6. The obstacle recognition method according to claim 1, characterized in that, Before performing noise suppression processing on the probe signal based on the filtering threshold, the method further includes: Based on the vibration amplitude parameters, a correction coefficient is dynamically generated, and based on the correction coefficient, vibration offset compensation is performed on the detected signal; Based on the dust concentration parameter, the detection signal after vibration offset compensation is subjected to dust interference noise reduction processing, and the detection signal is subjected to adaptive noise reduction and contour feature enhancement.

7. The obstacle recognition method according to claim 1, characterized in that, The obstacle recognition method for engineering vehicles further includes: The distance and motion state of the obstacle are determined based on the valid signal; The collision risk level is determined by weighting the distance, the motion state, the dust concentration parameter, and the vibration amplitude parameter. Output the type of obstacle and the warning control command corresponding to the collision risk level.

8. An obstacle recognition system for engineering vehicles, characterized in that, include: The parameter acquisition module is used to obtain dust concentration parameters, vibration amplitude parameters, and detection signals. The threshold determination module is used to determine the filtering threshold based on the dust concentration parameter, the vibration amplitude parameter, and the preset benchmark threshold; The noise suppression module is used to perform noise suppression processing on the detection signal based on the filtering threshold, filtering out noise signals with a signal amplitude less than the filtering threshold, and retaining valid signals with a signal amplitude not less than the filtering threshold; The identification module is used to extract the micro-motion features of the obstacle from the valid signal and identify the type of the obstacle based on the micro-motion features.

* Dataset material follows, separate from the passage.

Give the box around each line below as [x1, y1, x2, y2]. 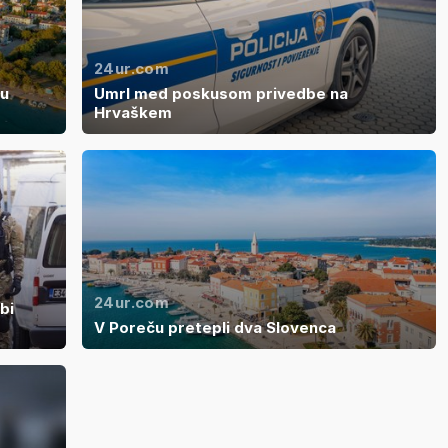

9. An obstacle recognition device for engineering vehicles, characterized in that, Including processor and memory; The memory stores a computer program that, when executed by the obstacle recognition device, implements the obstacle recognition method for engineering vehicles as described in any one of claims 1 to 7.

10. An engineering vehicle, characterized in that, include: The obstacle recognition system for engineering vehicles as described in claim 8.